Les particuliers devraient s'acquitter de cette obligation par le moyen d'une attestation sur l'honneur demandée au cocontractant.

Le renforcement des sanctions contre les donneurs d'ordre est souhaitable, mais ne servira à rien si des progrès notables ne sont pas réalisés pour recouvrer la contribution spéciale due à l'ANAEM.

La commission d'enquête du Sénat sur l'immigration clandestine 69 ( * ) a attiré l'attention sur le difficile recouvrement de la contribution spéciale relevant que « si cette amende peut, en théorie, avoir un effet dissuasif, sa mise en oeuvre s'est révélée peu effective depuis plusieurs années. Le taux de recouvrement de la contribution est particulièrement faible, puisqu'il n'excède pas 20 %. [...] Peu de procédures pénales établies par les agents de contrôle, et qui servent incidemment de support au recouvrement de la contribution spéciale, contiennent les informations de base permettant d'engager la solidarité financière des donneurs d'ordre ».

La recommandation n° 39 de la commission d'enquête invitait à systématiser la mise en oeuvre des procédures de recouvrement de la contribution due à l'ANAEM et la recherche de la responsabilité des donneurs d'ordre.

Enfin, l'Assemblée nationale a adopté un amendement du rapporteur de la commission des lois insérant un bis au présent article et prévoyant que les donneurs d'ordre seraient également tenus solidairement responsables du paiement de la contribution forfaitaire représentative des frais de réacheminement. Cette nouvelle obligation, qui s'ajouterait à la contribution spéciale due à l'ANAEM, pèserait également sur les particuliers.

Cette contribution forfaitaire prévue à l'article L. 626-1 du CESEDA a été créée par la loi du 26 novembre 2003. Elle est à la charge de l'employeur de l'étranger sans titre de travail qui est reconduit vers son pays d'origine.

Malheureusement, les mesures réglementaires nécessaires à sa mise en oeuvre n'ont pas encore été publiées.

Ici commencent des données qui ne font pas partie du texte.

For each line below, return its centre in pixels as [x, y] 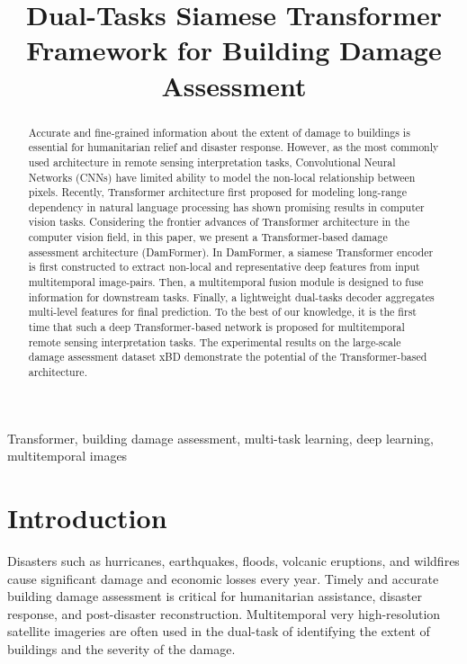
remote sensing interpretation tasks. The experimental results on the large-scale [215, 341]
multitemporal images [67, 456]
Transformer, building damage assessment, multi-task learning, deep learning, [220, 438]
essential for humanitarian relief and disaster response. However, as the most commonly [233, 147]
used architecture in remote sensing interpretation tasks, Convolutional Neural [212, 162]
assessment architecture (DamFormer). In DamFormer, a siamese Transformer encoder [231, 251]
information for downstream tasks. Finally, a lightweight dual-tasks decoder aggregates [231, 296]
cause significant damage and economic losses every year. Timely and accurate [223, 578]

Votre commission veut croire que le fait que cette contribution soit issue d'un amendement parlementaire n'est pas une des explications de ce retard. A l'Assemblée nationale, le gouvernement a néanmoins annoncé que le décret d'application était inscrit au calendrier du Conseil d'Etat pour le 30 mai.

Au cours de son audition par la commission d'enquête du Sénat sur l'immigration clandestine, M. Nicolas Sarkozy, ministre d'Etat, ministre de l'intérieur et de l'aménagement du territoire, avait indiqué que le montant de la contribution forfaitaire pourrait varier entre 5.000 et 10.000 euros par travailleur en situation irrégulière.

Votre commission des lois vous propose d'adopter l'article 15 sans modification.

* 68 Cette disposition ainsi que l'obligation de vérifier tous les six mois le respect de la réglementation figuraient déjà dans le projet de loi de financement de la sécurité sociale pour 2006, mais ont été déclarées contraires à la Constitution, au motif que leur objet était étranger au champ des lois de financement.

* 69 Rapport n° 300 (Sénat 2005-2006). Page 155.